══ Information shown ══

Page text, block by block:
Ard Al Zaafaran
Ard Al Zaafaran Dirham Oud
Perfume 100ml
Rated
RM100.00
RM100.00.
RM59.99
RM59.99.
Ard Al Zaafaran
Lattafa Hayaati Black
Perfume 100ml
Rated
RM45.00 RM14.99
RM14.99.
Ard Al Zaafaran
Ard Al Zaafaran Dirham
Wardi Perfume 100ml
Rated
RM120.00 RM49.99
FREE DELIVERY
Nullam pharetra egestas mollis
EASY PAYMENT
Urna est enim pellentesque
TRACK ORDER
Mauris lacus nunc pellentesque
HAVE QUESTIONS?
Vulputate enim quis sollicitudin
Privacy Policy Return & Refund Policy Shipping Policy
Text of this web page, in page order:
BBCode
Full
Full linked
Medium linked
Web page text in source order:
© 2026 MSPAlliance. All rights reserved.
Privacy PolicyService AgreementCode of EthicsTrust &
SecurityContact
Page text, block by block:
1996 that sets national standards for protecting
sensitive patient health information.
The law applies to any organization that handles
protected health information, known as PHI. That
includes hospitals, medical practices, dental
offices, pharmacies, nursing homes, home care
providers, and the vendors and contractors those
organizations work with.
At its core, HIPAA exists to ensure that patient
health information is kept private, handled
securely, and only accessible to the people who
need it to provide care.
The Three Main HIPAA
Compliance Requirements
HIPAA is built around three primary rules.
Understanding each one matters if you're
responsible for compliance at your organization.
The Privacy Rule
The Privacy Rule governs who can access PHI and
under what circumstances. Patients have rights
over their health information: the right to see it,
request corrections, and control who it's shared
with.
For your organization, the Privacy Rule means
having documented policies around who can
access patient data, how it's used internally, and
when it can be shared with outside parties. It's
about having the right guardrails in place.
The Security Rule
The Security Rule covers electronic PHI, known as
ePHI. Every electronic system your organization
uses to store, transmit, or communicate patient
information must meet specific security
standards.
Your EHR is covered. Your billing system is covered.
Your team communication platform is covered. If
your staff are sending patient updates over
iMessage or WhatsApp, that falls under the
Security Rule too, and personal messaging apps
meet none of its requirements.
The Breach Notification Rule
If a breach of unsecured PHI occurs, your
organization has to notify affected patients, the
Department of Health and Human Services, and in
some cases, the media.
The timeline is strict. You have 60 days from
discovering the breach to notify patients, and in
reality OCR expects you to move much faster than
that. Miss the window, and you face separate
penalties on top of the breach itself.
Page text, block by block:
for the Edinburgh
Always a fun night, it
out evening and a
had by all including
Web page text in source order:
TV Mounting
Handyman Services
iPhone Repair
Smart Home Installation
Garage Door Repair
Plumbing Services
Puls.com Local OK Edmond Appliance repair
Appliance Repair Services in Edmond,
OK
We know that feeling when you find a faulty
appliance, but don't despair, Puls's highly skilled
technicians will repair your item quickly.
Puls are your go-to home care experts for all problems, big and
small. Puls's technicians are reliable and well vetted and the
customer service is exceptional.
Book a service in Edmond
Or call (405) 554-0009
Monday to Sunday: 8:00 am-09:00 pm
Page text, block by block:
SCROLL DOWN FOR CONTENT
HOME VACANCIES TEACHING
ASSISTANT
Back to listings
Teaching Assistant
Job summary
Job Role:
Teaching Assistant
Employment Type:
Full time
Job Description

═══

▸ **What to produce**:
Among the entries above, determine how many lines contain "Services", then output only that number.

▸ **Output**:
4